One of their members, Wolfgang Ullmann, was also one of the non-socialist ministers in the all-party government, so he could advertise the concept and the idea of the Treuhand gained traction. Two weeks later, on March 1st, 1990, it was taken up by Prime Minister Modrow and the hero of this book review, the Treuhandanstalt, was born by way of an executive order (a law could likely not have been passed before the elections). Modrow was also able to staff the agency for the first time and staff it he did - with people from the central planning bureaucracy, some of whom should remain at the agency throughout its existence, without choosing anyone from the opposition. This sparked fears that an agency solely controlled by the government, would just enable its SED staff to enrich themselves, so, again two weeks later, the tasks and accountability to parliament were concretized by a second executive order, in order to appease the critics.

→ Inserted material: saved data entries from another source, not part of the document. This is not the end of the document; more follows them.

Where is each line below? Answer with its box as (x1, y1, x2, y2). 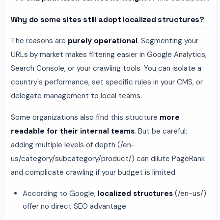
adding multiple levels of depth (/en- (11, 139, 135, 150)
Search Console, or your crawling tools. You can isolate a (11, 63, 201, 73)
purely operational (68, 35, 137, 46)
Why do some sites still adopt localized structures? (11, 14, 204, 25)
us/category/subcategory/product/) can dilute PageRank (11, 153, 205, 164)
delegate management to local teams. (11, 90, 142, 101)
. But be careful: (135, 126, 187, 136)
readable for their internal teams (11, 126, 135, 136)
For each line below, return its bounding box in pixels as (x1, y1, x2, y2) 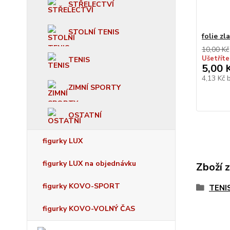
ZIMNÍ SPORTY (68, 83, 121, 92)
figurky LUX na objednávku (43, 159, 136, 168)
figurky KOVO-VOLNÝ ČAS (43, 204, 135, 214)
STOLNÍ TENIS (68, 27, 119, 37)
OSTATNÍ (68, 110, 102, 120)
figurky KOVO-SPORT (43, 181, 120, 191)
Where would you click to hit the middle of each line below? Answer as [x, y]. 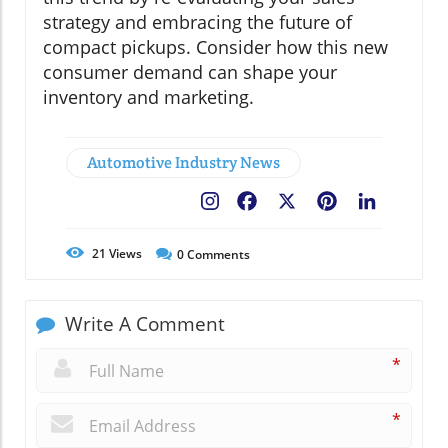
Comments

The property rights of the people’s enterprises were transferred to the new agency and it was tasked with assessing their value and transferring them to different types of legal entities. While the orders mentioned the right of the Treuhand to hand out shares to the citizens, they did not contain a provision to actually do so.
As already mentioned, the socialists lost the March elections and the CDU now governed (in coalitions with other parties) both Eastern and Western Germany, which meant that the Western proposal for a monetary union could be implemented. Both sides were under huge political pressure. The West wanted to prevent a cost explosion and stop the immigrants. The East wanted a favorable exchange rate for its currency - a topic we will explore in just a bit - and to preserve its social achievements, such as the right to employment. (If efficiency is of no concern in your economy, there is no unemployment. You just give everyone a job.)
Thus, the treaty that resulted from these negotiations added a social safety net to the fast implementation of a monetary and economic union that Kohl had proposed. As for the people’s property, the treaty said that it should first be used for structural reforms of the economy and the financial recovery of the public budget. Only then shares might be distributed. Here, Western concerns about increasing debts had prevailed. The treaty also enabled the free flow of goods between the two Germanies, which in practice meant mostly from West to East, where Western consumer goods were highly desired.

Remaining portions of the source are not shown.